### Activity
Beginning with the first line of the material, set down each line exactly as written, up to and including the line with "can to some".

### Given records

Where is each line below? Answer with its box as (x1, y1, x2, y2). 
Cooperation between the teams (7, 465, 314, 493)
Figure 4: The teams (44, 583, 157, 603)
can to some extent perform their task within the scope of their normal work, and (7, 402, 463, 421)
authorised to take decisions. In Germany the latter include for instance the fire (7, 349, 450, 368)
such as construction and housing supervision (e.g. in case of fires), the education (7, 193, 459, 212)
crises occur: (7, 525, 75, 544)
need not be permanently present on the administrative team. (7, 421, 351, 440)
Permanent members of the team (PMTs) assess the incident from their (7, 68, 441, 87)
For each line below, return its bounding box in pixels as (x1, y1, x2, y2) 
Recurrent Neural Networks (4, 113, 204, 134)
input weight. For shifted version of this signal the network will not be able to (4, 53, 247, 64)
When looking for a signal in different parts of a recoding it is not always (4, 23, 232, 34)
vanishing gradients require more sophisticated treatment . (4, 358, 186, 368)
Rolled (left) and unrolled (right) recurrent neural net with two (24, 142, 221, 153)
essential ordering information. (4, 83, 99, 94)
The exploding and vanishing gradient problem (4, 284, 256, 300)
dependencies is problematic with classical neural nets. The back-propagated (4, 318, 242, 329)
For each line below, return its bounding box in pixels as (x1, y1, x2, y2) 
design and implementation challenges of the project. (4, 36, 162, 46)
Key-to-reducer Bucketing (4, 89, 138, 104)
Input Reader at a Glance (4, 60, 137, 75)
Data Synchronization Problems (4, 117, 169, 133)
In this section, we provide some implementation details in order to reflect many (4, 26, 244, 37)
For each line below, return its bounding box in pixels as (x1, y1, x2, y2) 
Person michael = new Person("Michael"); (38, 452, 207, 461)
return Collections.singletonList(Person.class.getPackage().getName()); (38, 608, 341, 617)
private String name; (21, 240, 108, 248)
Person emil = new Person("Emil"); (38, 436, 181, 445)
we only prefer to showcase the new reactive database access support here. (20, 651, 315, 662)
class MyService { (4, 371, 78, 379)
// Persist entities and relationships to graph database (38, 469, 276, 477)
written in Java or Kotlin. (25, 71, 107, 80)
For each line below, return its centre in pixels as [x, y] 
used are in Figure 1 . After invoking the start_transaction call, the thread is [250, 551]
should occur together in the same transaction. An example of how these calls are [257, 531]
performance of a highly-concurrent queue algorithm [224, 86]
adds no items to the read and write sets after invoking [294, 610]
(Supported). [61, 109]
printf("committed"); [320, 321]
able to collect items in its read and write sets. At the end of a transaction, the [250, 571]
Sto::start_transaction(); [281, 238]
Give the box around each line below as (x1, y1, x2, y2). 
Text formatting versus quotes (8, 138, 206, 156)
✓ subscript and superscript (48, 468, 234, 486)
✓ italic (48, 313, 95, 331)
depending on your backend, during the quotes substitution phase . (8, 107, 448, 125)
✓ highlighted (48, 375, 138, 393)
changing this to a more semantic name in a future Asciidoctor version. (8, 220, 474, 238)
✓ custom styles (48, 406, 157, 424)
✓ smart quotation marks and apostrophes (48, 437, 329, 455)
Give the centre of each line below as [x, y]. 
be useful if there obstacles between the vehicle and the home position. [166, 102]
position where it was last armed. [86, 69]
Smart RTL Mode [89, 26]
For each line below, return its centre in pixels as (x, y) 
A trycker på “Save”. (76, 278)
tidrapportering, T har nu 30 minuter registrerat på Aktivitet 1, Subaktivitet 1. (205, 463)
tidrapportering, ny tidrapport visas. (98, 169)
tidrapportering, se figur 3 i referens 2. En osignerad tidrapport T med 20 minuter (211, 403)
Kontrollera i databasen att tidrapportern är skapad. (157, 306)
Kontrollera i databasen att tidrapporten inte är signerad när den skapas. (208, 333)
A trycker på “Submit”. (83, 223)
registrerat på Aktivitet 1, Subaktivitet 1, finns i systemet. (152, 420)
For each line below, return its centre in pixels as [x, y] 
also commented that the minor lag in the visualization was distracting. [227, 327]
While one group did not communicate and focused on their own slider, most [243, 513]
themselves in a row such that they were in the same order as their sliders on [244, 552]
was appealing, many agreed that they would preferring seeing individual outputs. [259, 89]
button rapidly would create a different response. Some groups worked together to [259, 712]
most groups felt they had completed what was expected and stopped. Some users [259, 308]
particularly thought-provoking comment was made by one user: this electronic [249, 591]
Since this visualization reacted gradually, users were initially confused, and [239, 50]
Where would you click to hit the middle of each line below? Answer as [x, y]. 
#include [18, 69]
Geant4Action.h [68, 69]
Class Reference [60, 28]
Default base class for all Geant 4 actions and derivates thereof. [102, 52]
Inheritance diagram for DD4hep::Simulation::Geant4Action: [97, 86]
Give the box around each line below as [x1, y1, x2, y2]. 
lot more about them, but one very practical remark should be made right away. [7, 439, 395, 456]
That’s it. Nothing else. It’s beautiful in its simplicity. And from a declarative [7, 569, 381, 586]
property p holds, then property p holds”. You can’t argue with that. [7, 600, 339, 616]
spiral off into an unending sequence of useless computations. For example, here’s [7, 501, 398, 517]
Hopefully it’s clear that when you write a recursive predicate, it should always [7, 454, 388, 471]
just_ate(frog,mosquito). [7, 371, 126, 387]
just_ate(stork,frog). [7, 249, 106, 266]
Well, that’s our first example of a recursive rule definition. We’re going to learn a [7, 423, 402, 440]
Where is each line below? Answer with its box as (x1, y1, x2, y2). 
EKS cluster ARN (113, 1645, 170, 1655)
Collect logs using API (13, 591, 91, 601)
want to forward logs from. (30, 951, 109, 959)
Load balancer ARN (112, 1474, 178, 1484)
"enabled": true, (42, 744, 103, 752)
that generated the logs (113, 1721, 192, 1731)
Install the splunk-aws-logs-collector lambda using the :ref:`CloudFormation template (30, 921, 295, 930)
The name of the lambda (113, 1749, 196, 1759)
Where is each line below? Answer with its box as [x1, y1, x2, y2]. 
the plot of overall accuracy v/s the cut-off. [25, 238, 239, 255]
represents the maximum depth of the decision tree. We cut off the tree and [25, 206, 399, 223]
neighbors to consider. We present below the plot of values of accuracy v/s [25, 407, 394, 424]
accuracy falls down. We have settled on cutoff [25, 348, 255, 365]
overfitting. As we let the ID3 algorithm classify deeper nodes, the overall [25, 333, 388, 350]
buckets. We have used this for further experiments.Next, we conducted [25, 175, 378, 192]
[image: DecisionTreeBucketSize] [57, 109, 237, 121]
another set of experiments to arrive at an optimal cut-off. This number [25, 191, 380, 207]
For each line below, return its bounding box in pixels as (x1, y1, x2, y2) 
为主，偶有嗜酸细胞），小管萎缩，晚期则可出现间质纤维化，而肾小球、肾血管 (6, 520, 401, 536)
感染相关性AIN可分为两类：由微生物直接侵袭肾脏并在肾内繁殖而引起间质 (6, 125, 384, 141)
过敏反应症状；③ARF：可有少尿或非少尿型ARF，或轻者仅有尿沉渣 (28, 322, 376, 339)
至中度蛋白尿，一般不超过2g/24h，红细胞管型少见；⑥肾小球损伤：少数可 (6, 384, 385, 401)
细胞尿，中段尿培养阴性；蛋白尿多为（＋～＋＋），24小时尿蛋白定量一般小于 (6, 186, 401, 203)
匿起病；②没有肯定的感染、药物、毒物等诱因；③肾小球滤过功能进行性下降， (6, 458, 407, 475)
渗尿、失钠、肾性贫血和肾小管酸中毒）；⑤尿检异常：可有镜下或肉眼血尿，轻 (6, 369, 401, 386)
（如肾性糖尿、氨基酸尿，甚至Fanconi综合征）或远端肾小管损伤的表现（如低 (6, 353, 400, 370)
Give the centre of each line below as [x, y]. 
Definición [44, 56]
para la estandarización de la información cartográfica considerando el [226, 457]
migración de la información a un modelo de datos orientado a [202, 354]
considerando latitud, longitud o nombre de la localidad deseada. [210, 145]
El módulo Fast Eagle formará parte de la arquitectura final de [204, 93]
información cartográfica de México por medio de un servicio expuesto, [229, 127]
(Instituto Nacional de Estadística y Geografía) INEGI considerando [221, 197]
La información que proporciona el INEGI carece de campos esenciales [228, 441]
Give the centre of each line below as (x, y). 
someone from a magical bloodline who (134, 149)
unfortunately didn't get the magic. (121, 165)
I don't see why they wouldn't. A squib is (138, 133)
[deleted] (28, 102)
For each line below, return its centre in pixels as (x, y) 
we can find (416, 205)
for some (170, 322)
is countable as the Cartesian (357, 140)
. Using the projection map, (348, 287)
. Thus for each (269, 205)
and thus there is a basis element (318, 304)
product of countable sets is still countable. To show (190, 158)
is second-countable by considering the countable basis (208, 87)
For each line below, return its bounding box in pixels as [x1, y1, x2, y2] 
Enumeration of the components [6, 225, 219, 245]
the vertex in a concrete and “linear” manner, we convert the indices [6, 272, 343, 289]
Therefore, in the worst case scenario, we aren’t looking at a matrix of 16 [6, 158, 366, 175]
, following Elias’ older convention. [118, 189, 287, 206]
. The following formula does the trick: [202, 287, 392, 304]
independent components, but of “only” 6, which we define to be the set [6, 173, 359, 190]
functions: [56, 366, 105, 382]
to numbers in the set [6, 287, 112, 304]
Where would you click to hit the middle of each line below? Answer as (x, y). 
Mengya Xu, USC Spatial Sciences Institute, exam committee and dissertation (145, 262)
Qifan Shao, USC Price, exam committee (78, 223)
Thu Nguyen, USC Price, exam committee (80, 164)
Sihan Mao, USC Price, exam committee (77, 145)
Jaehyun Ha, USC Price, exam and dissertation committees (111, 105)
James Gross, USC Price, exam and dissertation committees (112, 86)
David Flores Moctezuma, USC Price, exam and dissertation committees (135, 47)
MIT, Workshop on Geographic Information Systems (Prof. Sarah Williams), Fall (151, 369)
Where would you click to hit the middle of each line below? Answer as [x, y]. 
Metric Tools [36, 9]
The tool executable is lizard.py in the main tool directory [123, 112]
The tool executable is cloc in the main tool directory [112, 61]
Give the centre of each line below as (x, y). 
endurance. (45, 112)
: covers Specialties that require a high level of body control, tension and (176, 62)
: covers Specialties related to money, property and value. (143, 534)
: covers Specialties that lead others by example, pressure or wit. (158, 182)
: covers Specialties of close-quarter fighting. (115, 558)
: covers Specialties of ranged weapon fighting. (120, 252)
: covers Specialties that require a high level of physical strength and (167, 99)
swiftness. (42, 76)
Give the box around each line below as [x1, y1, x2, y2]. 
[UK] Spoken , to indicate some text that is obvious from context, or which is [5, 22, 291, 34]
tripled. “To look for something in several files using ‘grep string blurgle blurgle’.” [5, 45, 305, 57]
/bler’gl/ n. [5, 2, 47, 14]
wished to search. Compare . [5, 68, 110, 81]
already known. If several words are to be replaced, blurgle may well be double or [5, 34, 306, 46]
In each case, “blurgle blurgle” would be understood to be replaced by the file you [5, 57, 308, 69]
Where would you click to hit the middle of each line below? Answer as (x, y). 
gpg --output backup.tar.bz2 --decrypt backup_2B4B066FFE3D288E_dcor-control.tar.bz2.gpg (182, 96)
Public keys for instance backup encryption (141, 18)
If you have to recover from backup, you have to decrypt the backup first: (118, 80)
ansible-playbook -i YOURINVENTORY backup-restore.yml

### Exercise solution
Where is each line below? Answer with its box as (x1, y1, x2, y2). 
Cooperation between the teams (7, 465, 314, 493)
Figure 4: The teams (44, 583, 157, 603)
can to some extent perform their task within the scope of their normal work, and (7, 402, 463, 421)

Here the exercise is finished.